А заброшенность он чувствует, находясь среди людей, и проблема расизма заслоняет ему вселенский горизонт. Это не тот случай, когда хочется, чтобы беспокойство продлилось; он не получает от него радости, он хочет только успокоения. Как мне говорили, во Франции нет евреев-сюрреалистов — это понятно: сюрреализм, в своей манере, ставит вопрос о человеческом предназначении. Их сеансы разрушительства и шумиха, поднимаемая вокруг них, — все это сытые игры юных буржуа, непринужденно чувствующих себя в стране-победительнице, которая принадлежит им. И разрушительство, и рассуждения об условиях человеческого существования чужды еврею; он — человек общественный по преимуществу, потому что все его мучения — от общества. Именно общество, а не божественное постановление сделало его евреем, именно оно породило еврейский вопрос, ограничив перспективу его жизненного пространства, и поскольку он принужден совершать выбор своего «я» только в этом ограниченном пространстве, то и сам выбор образа его существования социален и предопределен обществом. Социальны его конструктивные планы интегрироваться в национальное сообщество, социальны его усилия осознать себя, то есть определить свое место среди людей, социальны его радости и беды, — но все это потому, что социально проклятие, тяготеющее над ним. И поэтому тем, кто захочет его упрекнуть в метафизической неаутентичности, кто захочет указать, что его постоянное беспокойство приводит к радикальному позитивизму, следует иметь в виду, что эти упреки обращаются против тех, кто их высказывает: еврей социален потому, что таким его сделали антисемиты.
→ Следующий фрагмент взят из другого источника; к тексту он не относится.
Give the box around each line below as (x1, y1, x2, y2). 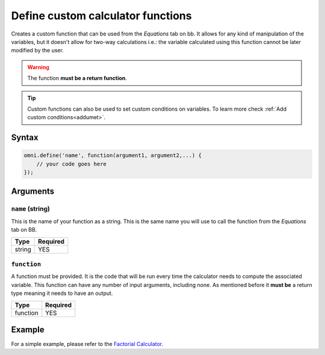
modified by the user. (11, 47, 64, 54)
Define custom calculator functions (11, 9, 192, 22)
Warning (27, 63, 49, 70)
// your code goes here (36, 160, 107, 167)
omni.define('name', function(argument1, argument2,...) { (23, 152, 202, 159)
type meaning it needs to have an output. (11, 289, 113, 297)
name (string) (11, 205, 51, 213)
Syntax (11, 132, 39, 143)
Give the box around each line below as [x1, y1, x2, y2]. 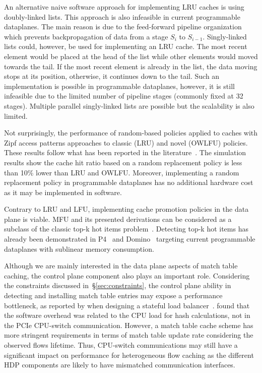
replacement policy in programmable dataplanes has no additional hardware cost [4, 177, 253, 188]
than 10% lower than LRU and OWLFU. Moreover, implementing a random [4, 167, 239, 177]
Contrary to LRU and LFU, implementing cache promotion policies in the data [4, 204, 249, 214]
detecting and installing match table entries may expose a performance [4, 290, 223, 301]
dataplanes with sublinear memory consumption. [4, 243, 154, 254]
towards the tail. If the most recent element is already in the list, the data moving [4, 61, 257, 71]
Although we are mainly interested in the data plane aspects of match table [4, 260, 238, 271]
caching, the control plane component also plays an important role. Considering [4, 270, 250, 281]
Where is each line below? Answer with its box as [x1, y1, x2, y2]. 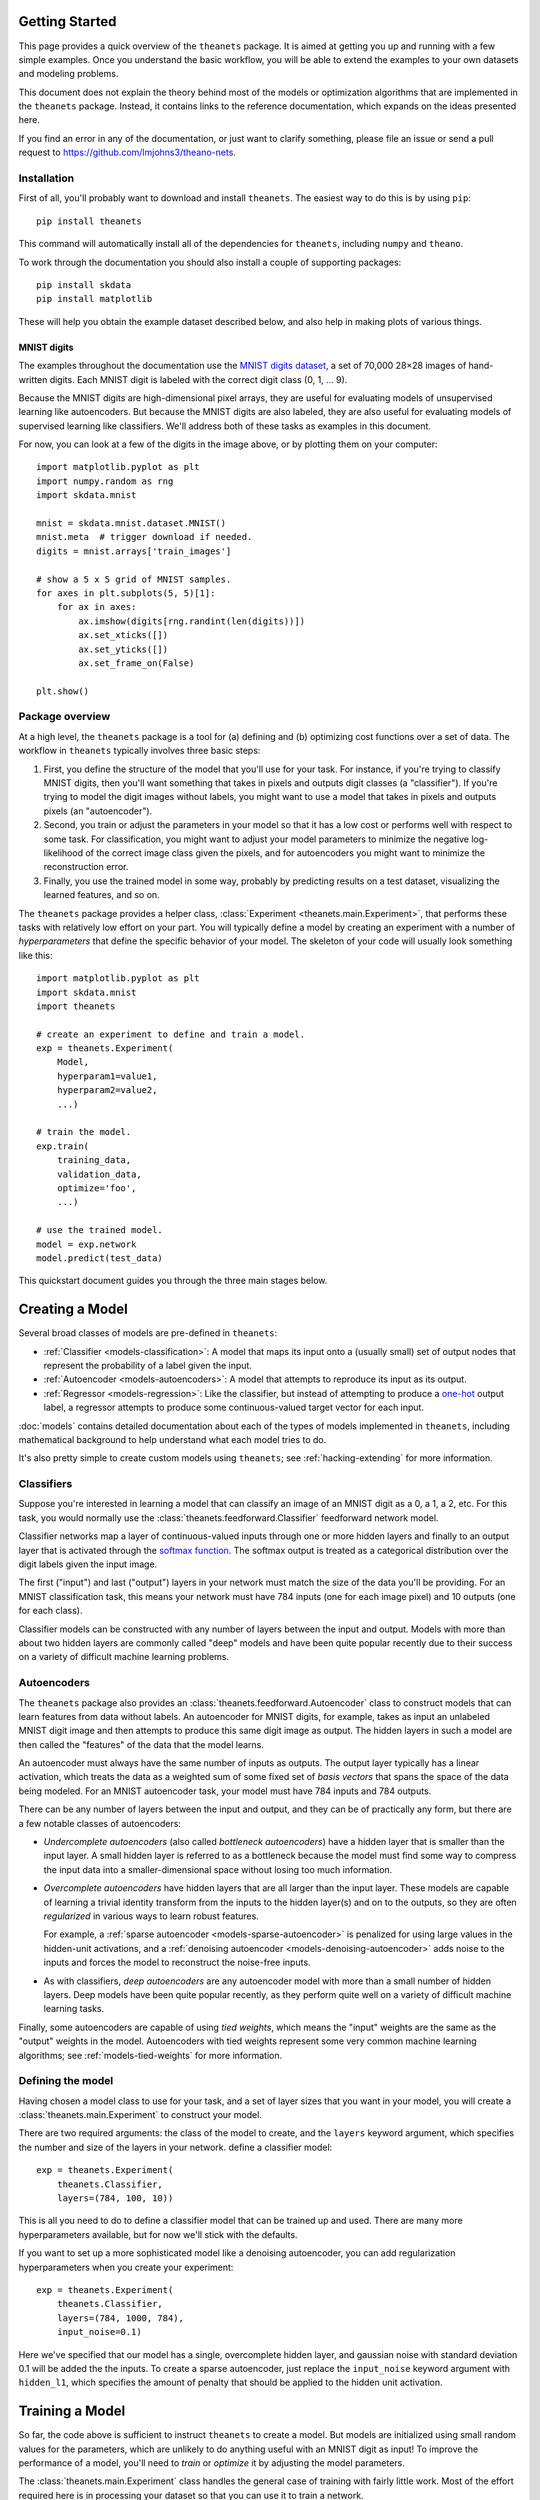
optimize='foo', [56, 1182, 137, 1194]
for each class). [18, 1605, 83, 1617]
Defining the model [18, 2074, 114, 2088]
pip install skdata [36, 279, 132, 290]
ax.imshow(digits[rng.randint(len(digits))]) [78, 615, 305, 627]
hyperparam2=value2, [56, 1085, 158, 1096]
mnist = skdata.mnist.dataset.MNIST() [36, 518, 227, 529]
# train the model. [36, 1126, 132, 1138]
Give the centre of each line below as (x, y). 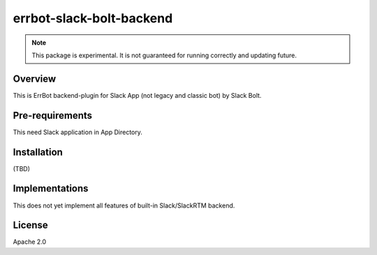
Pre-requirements (53, 115)
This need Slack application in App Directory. (77, 132)
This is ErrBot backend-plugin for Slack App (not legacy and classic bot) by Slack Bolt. (137, 95)
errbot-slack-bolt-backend (93, 18)
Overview (35, 79)
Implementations (51, 189)
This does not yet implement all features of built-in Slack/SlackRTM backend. (124, 205)
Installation (38, 152)
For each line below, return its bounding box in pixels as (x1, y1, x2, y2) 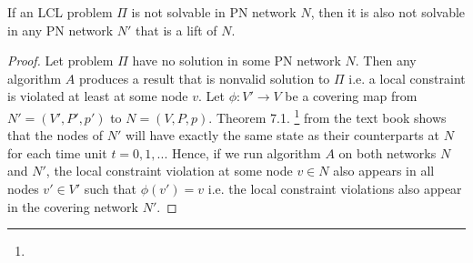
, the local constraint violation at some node (45, 161, 293, 180)
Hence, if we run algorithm (171, 143, 321, 162)
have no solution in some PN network (132, 51, 341, 70)
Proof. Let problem (7, 51, 114, 70)
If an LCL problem (7, 3, 113, 21)
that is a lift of (136, 20, 217, 39)
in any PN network (7, 20, 114, 39)
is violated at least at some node (7, 86, 188, 106)
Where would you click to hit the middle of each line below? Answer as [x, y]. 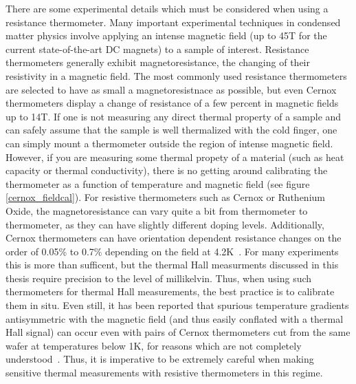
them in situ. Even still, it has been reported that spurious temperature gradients [177, 305]
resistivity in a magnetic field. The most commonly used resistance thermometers [176, 75]
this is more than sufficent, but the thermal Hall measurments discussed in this [172, 265]
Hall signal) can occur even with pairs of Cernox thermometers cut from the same [178, 332]
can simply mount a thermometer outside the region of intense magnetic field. [169, 143]
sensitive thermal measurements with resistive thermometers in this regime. [164, 373]
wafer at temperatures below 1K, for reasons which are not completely [154, 345]
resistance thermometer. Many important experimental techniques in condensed [173, 22]
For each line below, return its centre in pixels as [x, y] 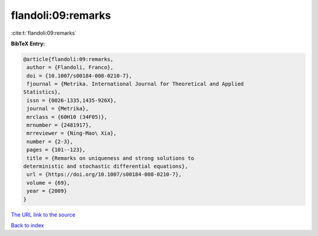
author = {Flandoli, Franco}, [70, 67]
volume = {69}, [49, 183]
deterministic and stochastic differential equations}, [106, 166]
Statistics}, [42, 92]
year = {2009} [47, 191]
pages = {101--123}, [56, 150]
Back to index [27, 225]
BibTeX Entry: [28, 44]
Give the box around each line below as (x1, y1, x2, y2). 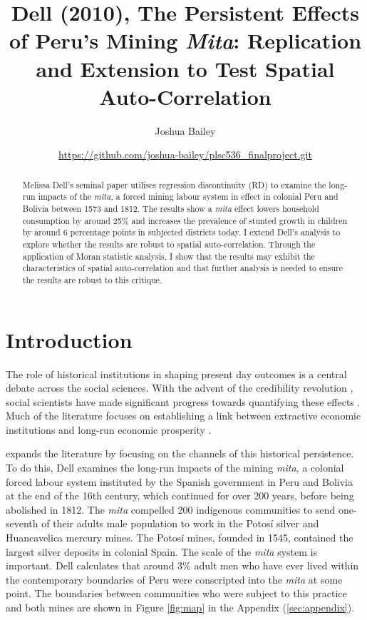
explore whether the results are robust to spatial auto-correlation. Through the (22, 238, 316, 250)
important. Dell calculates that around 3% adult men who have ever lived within (6, 558, 359, 573)
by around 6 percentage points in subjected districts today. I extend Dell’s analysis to (22, 226, 341, 238)
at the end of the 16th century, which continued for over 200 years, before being (6, 488, 354, 503)
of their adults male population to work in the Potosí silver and (41, 516, 319, 531)
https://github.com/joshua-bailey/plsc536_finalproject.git (58, 147, 312, 162)
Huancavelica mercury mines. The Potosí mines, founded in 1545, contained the (6, 530, 353, 545)
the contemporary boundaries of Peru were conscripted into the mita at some (6, 571, 343, 586)
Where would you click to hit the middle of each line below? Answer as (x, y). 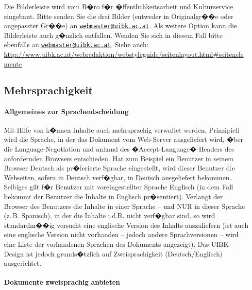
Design (14, 253)
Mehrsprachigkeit (49, 90)
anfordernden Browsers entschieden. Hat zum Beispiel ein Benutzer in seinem (119, 158)
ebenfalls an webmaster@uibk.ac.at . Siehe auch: (76, 44)
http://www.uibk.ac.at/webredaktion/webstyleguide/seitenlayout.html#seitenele (124, 54)
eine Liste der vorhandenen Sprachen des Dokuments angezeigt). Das (107, 244)
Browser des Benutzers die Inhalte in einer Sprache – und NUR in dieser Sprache (125, 206)
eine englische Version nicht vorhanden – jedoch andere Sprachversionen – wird (121, 234)
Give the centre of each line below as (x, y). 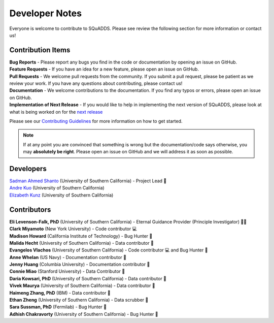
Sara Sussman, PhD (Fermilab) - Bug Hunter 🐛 (58, 307)
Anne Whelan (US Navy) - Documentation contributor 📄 (68, 257)
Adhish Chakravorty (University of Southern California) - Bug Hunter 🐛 (84, 314)
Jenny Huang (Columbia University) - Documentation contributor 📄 (80, 265)
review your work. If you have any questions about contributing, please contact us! (96, 83)
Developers (28, 168)
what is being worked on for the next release (56, 112)
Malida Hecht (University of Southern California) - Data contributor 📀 (82, 243)

Вот такой это человек, — человек гонимый, приговоренный выбирать себя, решая в фальшивой ситуации фальшивые вопросы, утративший из-за угроз враждебного к нему общества метафизические интересы и загнанный в рационализм отчаяния. Вся его жизнь — одно сплошное бегство от других и от самого себя. Его отчуждение так глубоко, что ему становится чуждым даже собственное тело. Его эмоциональная жизнь раздвоена и сведена к погоне за несбыточной мечтой о всеобщем братстве — в мире, которому этот мечтатель не нужен.

Кто виноват?

Это же в наших глазах он видит отражение того неприемлемого для него образа, который он хочет спрятать от самого себя. Это наше слово и дело — все наши слова и все наши дела, — и наш антисемитизм, и точно так же наш снисходительный либерализм — проникли ядом в его плоть и кровь; это мы заставили его выбрать себя евреем, неважно, убегающим или отстаивающим себя; это мы поставили его перед дилеммой еврейской аутентичности и неаутентичности. Мы создали этот человеческий род, который может быть определен только как искусственный продукт капитализма (или феодализма), произведенный с единственной целью — быть козлом отпущения в сообществе, все еще находящемся на дологической ступени развития. Этот человеческий род, говорящий о человеке больше, чем все остальные, потому что возник в результате вторичных реакций в недрах человечества, этот обездоленный, лишенный корней, без суда приговоренный к неаутентичности или пыткам человеческий вид — квинтэссенция человеческого. В этих обстоятельствах нет среди нас ни одного, кто не был бы полностью виновным, кто не был бы преступником: кровь евреев, пролитая нацистами, на руках каждого из нас.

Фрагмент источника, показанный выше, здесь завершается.